# Video auseinandernehmen und zusammenfügen



## Runtime (19. Jun 2010)

Hallo Leute,
der Titel erkärt eigentlich schon alles. Trotzdem:
Wie kann ich die Bilder eines Videos bekommen, oder ein Video aus Bildern zusammenfügen?


----------



## slawaweis (19. Jun 2010)

am schnellsten und effektivsten geht es mit der ffmpeg.exe oder der entsprechenden Binäry für eine andere Plattform. Kann man z.B. hier finden:

ffmpeg - Video software and downloads - VideoHelp.com

FFmpeg wird über die Kommandozeile aufgerufen oder eben über Runtime in Java. Kann man aber auch komplett über Ant steuern. Hier eine Kurzanleitung mit den wichtigsten Befehlen:

19 ffmpeg commands for all needs

Was JMF angeht, welches eigentlich für die Videoverarbeitung in Java zuständig sein soll, so ist es sehr kompliziert, sehr verbuggt und hat fast keine Codes, um die Videos auch zu verarbeiten. Die Alternative FMJ, was ein Java Wrapper für FFmpeg sein soll, ist leider nicht dokumentiert. Ich bin bis Heute da nicht durchgestiegen.

Slawa


----------



## Runtime (19. Jun 2010)

Sieht vielversprechend aus. Ich versteh aber folgenden Befehl nicht:
ffmpeg -f image2 -i image%d.jpg video.mpg
Für was stehen die Parameter?
Brauche ich die anderen zwei .exe Dateien?


----------



## slawaweis (19. Jun 2010)

Runtime hat gesagt.:


> Sieht vielversprechend aus. Ich versteh aber folgenden Befehl nicht:
> ffmpeg -f image2 -i image%d.jpg video.mpg
> Für was stehen die Parameter?


steht doch dabei: "This command will transform all the images from the current directory (named image1.jpg, image2.jpg, etc…) to a video file named video.mpg". "%d" ist nur ein Platzhalter für Zahlen, ein Wildcard. Damit kannst Du eine Liste von Bildern in der Form image1.jpg angeben, z.B. image000001.jpg bis image100000.jpg.
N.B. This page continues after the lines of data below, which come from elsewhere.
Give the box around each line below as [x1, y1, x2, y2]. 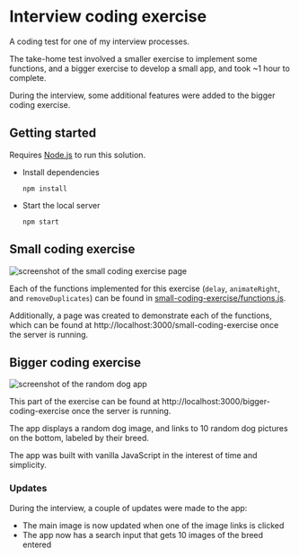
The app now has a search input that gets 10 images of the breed [22, 529, 263, 540]
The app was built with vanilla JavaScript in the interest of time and [9, 450, 258, 461]
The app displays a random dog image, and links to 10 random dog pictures [9, 423, 289, 434]
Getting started [9, 126, 97, 141]
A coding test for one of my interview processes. [9, 36, 190, 47]
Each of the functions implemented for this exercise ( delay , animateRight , [9, 283, 281, 294]
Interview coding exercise [9, 6, 207, 27]
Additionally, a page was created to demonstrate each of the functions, [9, 310, 272, 321]
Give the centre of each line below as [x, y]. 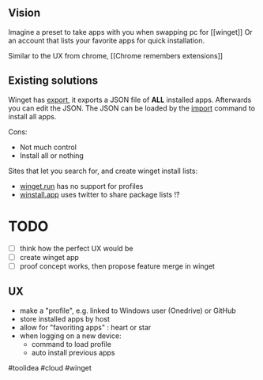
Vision [24, 13]
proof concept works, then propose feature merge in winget [117, 266]
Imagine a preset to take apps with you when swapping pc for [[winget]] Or [130, 32]
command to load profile [71, 344]
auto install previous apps [73, 352]
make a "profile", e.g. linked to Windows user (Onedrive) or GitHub [128, 310]
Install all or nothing [52, 155]
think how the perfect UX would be [76, 248]
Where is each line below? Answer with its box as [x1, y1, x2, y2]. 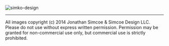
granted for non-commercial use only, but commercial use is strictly [5, 30, 146, 35]
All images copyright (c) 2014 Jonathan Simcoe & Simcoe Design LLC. [5, 19, 150, 25]
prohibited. [5, 35, 28, 41]
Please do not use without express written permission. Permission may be [5, 24, 158, 30]
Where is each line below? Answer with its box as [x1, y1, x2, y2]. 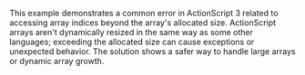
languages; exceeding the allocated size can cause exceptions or [9, 36, 255, 47]
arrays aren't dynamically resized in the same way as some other [9, 27, 253, 37]
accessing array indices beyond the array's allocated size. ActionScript [9, 17, 276, 28]
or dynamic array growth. [9, 56, 105, 66]
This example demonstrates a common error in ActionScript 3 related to [9, 8, 279, 18]
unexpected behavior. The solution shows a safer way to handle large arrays [9, 46, 296, 57]
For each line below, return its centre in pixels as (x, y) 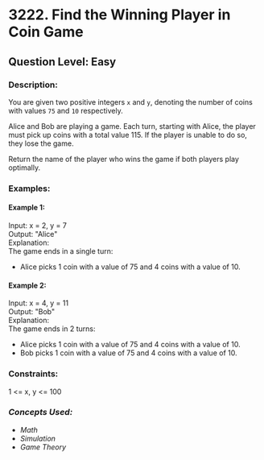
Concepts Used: (41, 412)
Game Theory (43, 447)
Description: (33, 85)
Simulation (38, 438)
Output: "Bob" (31, 312)
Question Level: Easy (62, 62)
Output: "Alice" (33, 234)
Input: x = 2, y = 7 (37, 226)
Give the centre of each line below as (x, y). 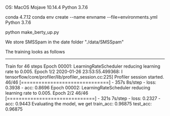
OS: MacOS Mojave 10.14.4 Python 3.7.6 (47, 7)
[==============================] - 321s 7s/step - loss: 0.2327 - (83, 98)
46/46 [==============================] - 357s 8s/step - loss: (81, 82)
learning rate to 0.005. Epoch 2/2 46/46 (47, 93)
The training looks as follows (35, 52)
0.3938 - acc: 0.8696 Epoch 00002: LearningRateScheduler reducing (78, 88)
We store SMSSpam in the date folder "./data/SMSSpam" (65, 42)
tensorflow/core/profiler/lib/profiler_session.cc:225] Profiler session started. (85, 77)

Der Parameter "-f" gibt das Eingabeformat und "video.mpg" ist die Zielvideodatei.



Runtime hat gesagt.:


> Brauche ich die anderen zwei .exe Dateien?


nein

Slawa


----------



## Runtime (19. Jun 2010)

Danke für die Lösung.:toll: Kann man das aber auch mit jmf machen?


----------



## Kr0e (10. Jul 2010)

Wenn du das sehr schnell auf Programmierebene machen willst, nimm xuggler.
Gibt für diesen Zweck keine bessere Java-Lösung.


----------



## Runtime (10. Jul 2010)

Sowas hab ich gesucht :toll:, danke!


----------



## L-ectron-X (10. Jul 2010)

Bin mkir nicht sicher, was du genau suchst, aber du kannst dir auch mal das OpenSource Projekt ProjectX anschauen, welches in Java geschrieben wurde.
Zumindest ist dort demuxen, schneiden u.v.m. möglich


----------